2 Music Composition Process

We are analysing the music composition process of professional composers, treating the composition process as a sequence of decision makings. We focus on the creation process or composition process, from a blank music sheet to the final work. This is a “creation history” of musical piece. Human being is skillful at creating new concepts and ideas, and imagining non-existing conditions. These abilities are mainly related with sensitivity and emotion. On the other hand, reasoning based on explicit knowledge is also necessary. It is the author’s assumption that during the thinking process by human beings, 40 to 50 % is related to sensitivity, treating nonverbal information and imagination, and the rest, 50 to 60 %, treats verbal concepts and explicit knowledge. Our studies suggest that the sole use of either sensitivity or explicit knowledge does not enable the generation of new ideas, but simultaneous employment of both abilities are essential [2]. Conventional research on knowledge representation focused on the explicit knowledge. Our attempt is to unify the two kinds of thinking process.

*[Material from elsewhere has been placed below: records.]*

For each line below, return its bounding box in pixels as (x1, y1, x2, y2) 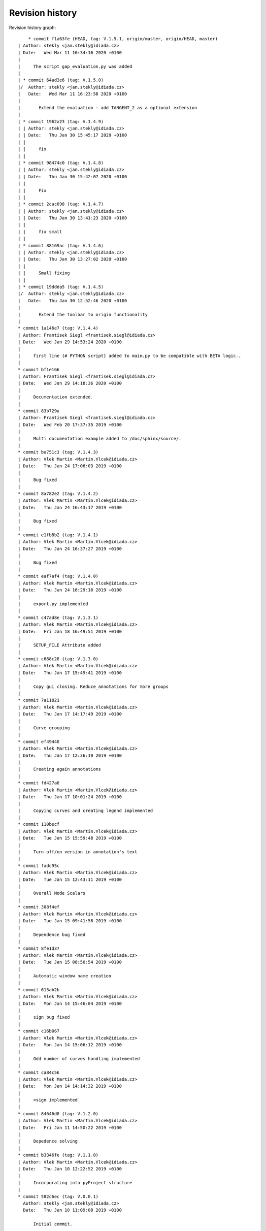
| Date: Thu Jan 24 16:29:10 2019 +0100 (18, 587, 122, 593)
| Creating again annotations (18, 766, 101, 772)
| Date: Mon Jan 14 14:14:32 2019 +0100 (18, 1083, 122, 1089)
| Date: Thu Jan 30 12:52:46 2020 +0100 (18, 298, 128, 303)
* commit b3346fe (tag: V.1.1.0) (18, 1152, 99, 1158)
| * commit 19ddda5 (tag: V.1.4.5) (18, 284, 104, 290)
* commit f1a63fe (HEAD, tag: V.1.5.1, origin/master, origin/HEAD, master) (28, 36, 218, 41)
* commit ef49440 (18, 739, 60, 745)
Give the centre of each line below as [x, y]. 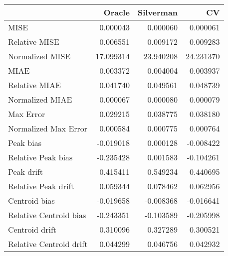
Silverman [158, 12]
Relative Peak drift [41, 186]
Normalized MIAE [40, 99]
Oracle [116, 12]
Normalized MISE [39, 56]
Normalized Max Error [48, 128]
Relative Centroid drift [48, 244]
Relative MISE [34, 42]
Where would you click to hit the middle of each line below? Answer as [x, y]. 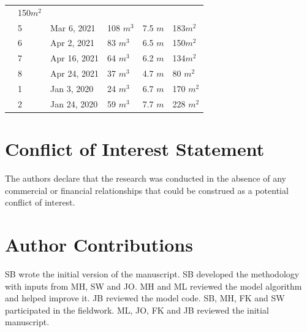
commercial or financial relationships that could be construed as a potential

Musical score is the de facto representation of musical pieces. Musical score encompasses every aspect of the musical piece, and it describes what to be performed, how to be performed, and composer’s intentions. Everything is in the score, as some say. John Cage once said that by looking at the music sheet, one can judge the composer’s talent, but not by listening to the performance of a musical piece. Music composition process involves a wide range of fields, and the list of fields depends on the music style. Even limiting to fields directly related to music, a composer should be familiar with many disciplines of musical theory including Harmony, acoustics of musical instruments, and genre-dependent articulations of each musical instrument. Many works on music analysis have been published, including the description model of music structure. For instance, Generative Theory of Tonal Music (GTTM) [3] is a model to describe the structure of musical pieces based on linguistic theory. Conventional works try to represent this type of knowledge as the static entity, usually treating as a structure of notes, chords and groups of these elements [3]. Typical structure is hierarchical, where the whole musical piece is positioned at the top of the hierarchy.

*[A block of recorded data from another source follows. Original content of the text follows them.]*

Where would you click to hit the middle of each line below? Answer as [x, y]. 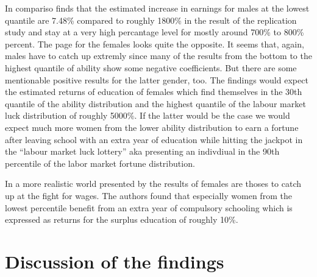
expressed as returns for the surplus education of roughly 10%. [122, 219]
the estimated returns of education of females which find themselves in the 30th [154, 92]
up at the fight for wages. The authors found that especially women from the [148, 195]
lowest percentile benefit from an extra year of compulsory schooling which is [149, 207]
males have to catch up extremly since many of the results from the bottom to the [158, 56]
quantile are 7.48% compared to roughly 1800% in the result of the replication [151, 20]
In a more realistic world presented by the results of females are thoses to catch [153, 184]
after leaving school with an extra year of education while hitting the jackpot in [154, 139]

Music composition process presents following properties: (i) it is a creative process, and because of its artistic nature, sensitivity and emotion is strongly involved; (ii) there is a solid foundation of music theory, differing from other Arts fields such as paintings, sculptures and dances. Harmony of tonal music, for instance, involves mathematics of sound frequencies. The liberty and amount of sensitivity that is involved in music composition is higher than engineering process, industrial design and product design, for example, whith have strong theoretical bases. These are the reason to treat music composition.

In the present work, a musical piece is represented by relationships among decisions. Such a creation history is more valuable than static structures generated by conventional methods. The disclosure of description of intermediate composition process is useful for both composers and players. For composers, it is valuable to overview and clarify his own composition process to improve the composed opus, besides the benefit to reorganize his ideas. For musical instrument players, the acquisition of background and underlying phylosophy is invaluable, because deeper understanding of musical piece is fundamental and crucial for good execution. This kind of information is missing in all available music sheets, but is of fundamental importance for instrument players.

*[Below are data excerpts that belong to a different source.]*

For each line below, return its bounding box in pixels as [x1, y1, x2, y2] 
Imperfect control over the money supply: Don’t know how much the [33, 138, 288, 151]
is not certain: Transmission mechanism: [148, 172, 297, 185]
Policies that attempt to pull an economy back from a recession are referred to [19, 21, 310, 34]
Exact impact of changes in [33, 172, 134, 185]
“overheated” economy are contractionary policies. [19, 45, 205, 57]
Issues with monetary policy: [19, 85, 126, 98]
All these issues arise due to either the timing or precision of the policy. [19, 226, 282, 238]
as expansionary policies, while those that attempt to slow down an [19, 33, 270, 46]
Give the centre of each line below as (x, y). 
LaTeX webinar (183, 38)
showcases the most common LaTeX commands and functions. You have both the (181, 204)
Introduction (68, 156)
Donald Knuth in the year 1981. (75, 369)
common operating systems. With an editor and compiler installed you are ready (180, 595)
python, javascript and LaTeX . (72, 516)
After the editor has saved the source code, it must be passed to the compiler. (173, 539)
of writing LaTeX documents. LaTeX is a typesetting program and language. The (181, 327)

We classify each decision element to the following five facets.

  1. 1.

    Decision type. Related to the process of decision making, and further classified to theoretical, selective and intuitive.

  2. 2.

    Concept. Composer’s background idea, related to emotional aspect of decisions.

  3. 3.

    Structure. Related to music theory, which is explicit knowledge thinking.

  4. 4.

    Aesthetic. Mainly involving listeners, related to listening impression of executed music.

  5. 5.

    Playing technique. Mainly related to instrument players.

Each decision is classified into one of five facets, besides the classification into theoretical and intuitive. Theoretical decisions use explicit knowledge, and intuitive decisions belong to sensitivity and emotional thinking process. Then the integration of all decisions offers a global view of a creation process that is a combination of emotional and explicit knowledge thinking processes. After the analysis of description of composition process by the composer, a main decision is subdivided into smaller decisions. Typically a main decision consists of 2 to 5 decisions. The five facets proposed in this paper are representations of a single set of facts and concepts. These facets are dependent to each other, and some elements of a facet are shared by other facet(s). No facet is in hierarchical relationship with other facets, and no facet is totally independent from other facets.

Our analysis indicate that the number of decisions belonging to each facet is approximately similar. No decisions belonging to playing technique were detected, as contents related to techniques were not directly mentioned. However, playing techniques are indicated in musical score using conventional notations. It is interesting that playing technique is not involved in decisions to create musical piece, although this might be a particular case of analyzed musical pieces. Since playing technique is annotated by the composer in music score, playing technique is important element in composed musical piece. However, it is not a factor to consider during the music creation process.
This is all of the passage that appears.